Critter love: Harry and the night visitors

Five years ago, Asheville sculptor Harry McDaniel began paying attention to moths. They would flit by his Montford home each night during the warmer months, circle the porch light, and occasionally linger well past dawn.

Many of them were small and unremarkable — the sort of specimens bird-watchers like to refer to as “LBJs,” short for “little brown jobs.” Others had striking patterns, or feathery antennae, or were clad in vivid colors. A few others were just plain enormous.

“I just became intrigued with them, and wanted to see how many different kinds there were,” McDaniel says. He started by taking their pictures with a digital camera, and then printed out each image and Scotch-taped it to the walls of his family’s sitting room. In time, McDaniel’s moth gallery grew to include more than one hundred species.

“At a glance, a lot of them look alike,” says McDaniel. “But you start comparing bigger pictures and you see that they have all sorts of variations in their patterns and their shapes their antennae and the way they hold their wings. There’s a lot of variety.”

In the first, heady days of his moth project, McDaniel was keen on identifying his nocturnal guests and learning their common names and their scientific names, both of which he’d jot onto the margins of the photos with a pencil.

It didn’t last.

“I realized very quickly that first of all, they’re very hard to identify. I also learned that there are a lot of them.

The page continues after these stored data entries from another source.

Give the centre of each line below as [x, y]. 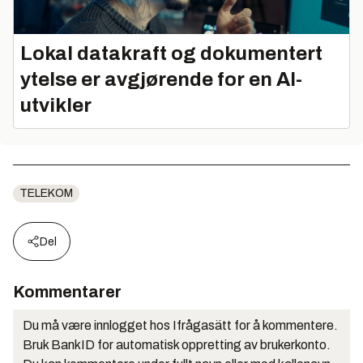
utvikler [56, 105]
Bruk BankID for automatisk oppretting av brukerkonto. [177, 344]
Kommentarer [67, 291]
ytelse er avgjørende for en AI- [161, 79]
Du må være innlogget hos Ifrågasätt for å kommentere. [180, 325]
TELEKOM [46, 193]
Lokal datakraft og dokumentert [171, 53]
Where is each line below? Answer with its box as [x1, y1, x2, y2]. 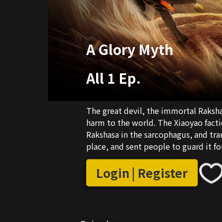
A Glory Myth [86, 39, 173, 59]
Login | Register [96, 164, 188, 182]
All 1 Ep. [86, 68, 141, 88]
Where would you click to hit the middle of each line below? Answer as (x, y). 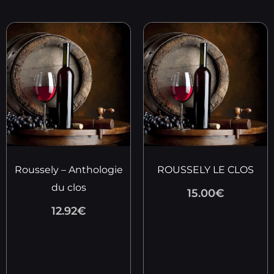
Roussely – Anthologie (68, 170)
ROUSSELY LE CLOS (206, 170)
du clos (68, 187)
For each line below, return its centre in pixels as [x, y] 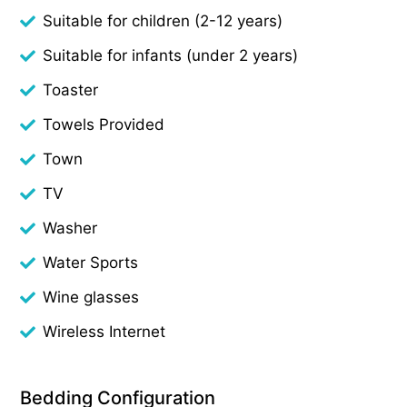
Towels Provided [104, 124]
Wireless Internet [104, 331]
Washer [70, 228]
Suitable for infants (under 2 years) [171, 55]
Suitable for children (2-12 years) [163, 20]
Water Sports [91, 262]
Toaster [71, 89]
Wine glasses [91, 297]
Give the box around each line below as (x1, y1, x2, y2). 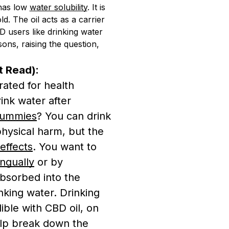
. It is (87, 2, 105, 12)
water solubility (29, 2, 87, 12)
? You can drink (37, 110, 111, 122)
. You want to (33, 141, 97, 153)
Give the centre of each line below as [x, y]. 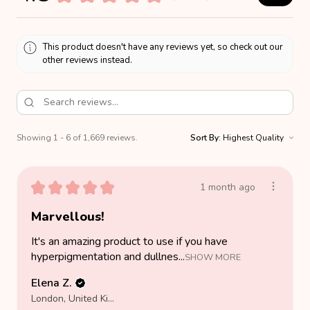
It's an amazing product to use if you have [129, 241]
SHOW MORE [213, 257]
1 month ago [228, 188]
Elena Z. [52, 283]
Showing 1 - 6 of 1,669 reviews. [77, 137]
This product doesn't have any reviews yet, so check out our [163, 47]
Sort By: [206, 137]
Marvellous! [68, 216]
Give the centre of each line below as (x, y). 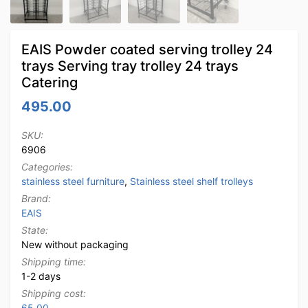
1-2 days (41, 276)
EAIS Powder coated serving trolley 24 (147, 49)
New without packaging (75, 244)
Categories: (47, 166)
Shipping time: (54, 261)
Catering (49, 82)
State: (35, 230)
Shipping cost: (54, 293)
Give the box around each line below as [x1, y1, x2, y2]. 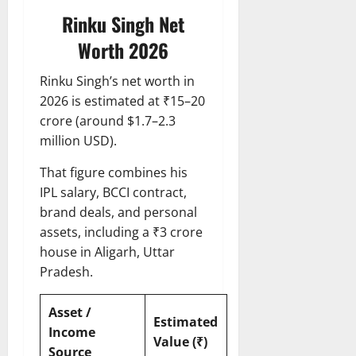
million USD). [40, 132, 117, 150]
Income [48, 323, 95, 342]
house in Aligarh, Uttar [40, 243, 175, 261]
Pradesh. [40, 263, 93, 281]
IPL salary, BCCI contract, [40, 184, 187, 202]
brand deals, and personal [40, 203, 197, 222]
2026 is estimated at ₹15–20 [40, 92, 205, 110]
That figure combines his [40, 164, 188, 182]
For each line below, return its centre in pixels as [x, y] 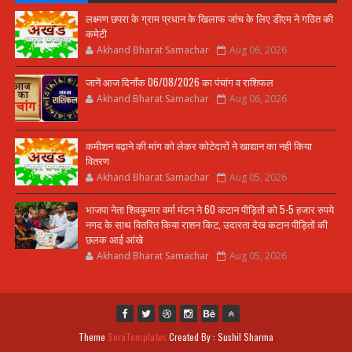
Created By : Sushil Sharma [220, 337]
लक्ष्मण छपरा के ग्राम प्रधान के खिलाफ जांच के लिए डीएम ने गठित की [209, 18]
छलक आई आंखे [114, 239]
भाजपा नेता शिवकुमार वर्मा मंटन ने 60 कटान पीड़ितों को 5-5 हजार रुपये [209, 209]
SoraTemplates [137, 337]
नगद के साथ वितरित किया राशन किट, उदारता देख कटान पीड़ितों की [206, 224]
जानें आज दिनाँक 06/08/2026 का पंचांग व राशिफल [179, 82]
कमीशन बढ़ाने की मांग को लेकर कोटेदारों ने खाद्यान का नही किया [198, 145]
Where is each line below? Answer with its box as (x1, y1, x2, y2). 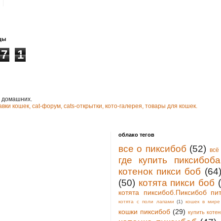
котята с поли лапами (118, 198, 174, 204)
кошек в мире (185, 198, 220, 204)
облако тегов (118, 131, 154, 138)
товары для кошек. (145, 102, 197, 110)
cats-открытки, (64, 102, 104, 110)
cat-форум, (32, 102, 62, 110)
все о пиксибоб (118, 143, 186, 154)
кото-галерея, (105, 102, 144, 110)
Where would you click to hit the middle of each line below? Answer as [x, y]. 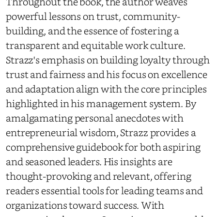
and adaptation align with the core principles [107, 88]
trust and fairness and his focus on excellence [107, 74]
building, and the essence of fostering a [93, 30]
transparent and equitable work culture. [96, 45]
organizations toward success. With [85, 205]
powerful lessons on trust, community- [93, 16]
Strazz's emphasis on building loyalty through [108, 59]
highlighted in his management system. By [101, 103]
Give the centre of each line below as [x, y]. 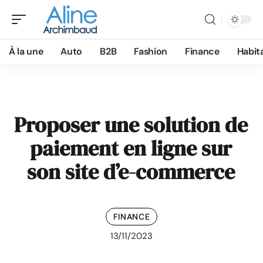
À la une [26, 51]
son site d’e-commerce [131, 172]
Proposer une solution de [131, 125]
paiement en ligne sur [131, 148]
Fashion [151, 51]
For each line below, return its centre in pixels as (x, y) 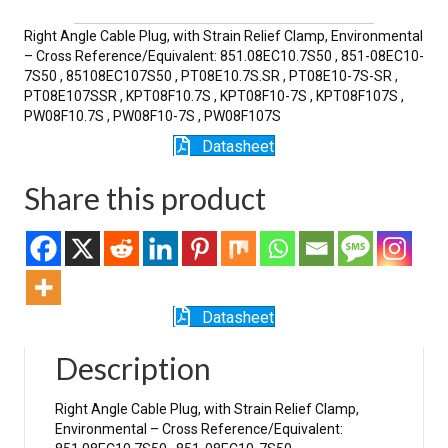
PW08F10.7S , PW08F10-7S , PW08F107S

Someone told me that there are something like 4,000 species of moths in North Carolina.”

McDaniel is in good company; a glance at a website devoted to moths of Virginia and North Carolina seems to show the same trend: the list is well annotated near the top, with common names (“tiger moths,” “crambid snout moths,” “false owlet moths,” for starters) and scientific names, but trails away into a knot of hundreds of unidentified species. McDaniel’s quest for knowledge had led him onto difficult terrain. “I kind of gave up on that,” he says. “I started to photograph them more for the visual interest.”

Few have been more interesting than the leopard moth. One day McDaniels and his daughter were in the yard when they came across a finger-sized caterpillar with sharp black bristles and an abdomen girded with red lines. They brought it inside, put it in a terrarium, and promptly forgot about it.

“And then a few months later my son walked by it and noticed a little bit of movement,” says McDaniel. “And as he watched, a leopard moth emerged from the cocoon.” The moth had a wingspan of nearly 3 inches. Its bulky frame was covered with black rings and dots against a ground of snowy white. It was a moth to remember. 

“When I first started taking pictures of moths, it didn’t occur to me that they would be interesting to other people,” says McDaniel. “As it has turned out, most people who walk into our living room are interested in the pictures. It sort of turned into an accidental art project.”

The lesson in all this? “There’s a lot right at our doorstep that we can easily overlook,” McDaniel says. “If we take the time to notice, it can be quite interesting.”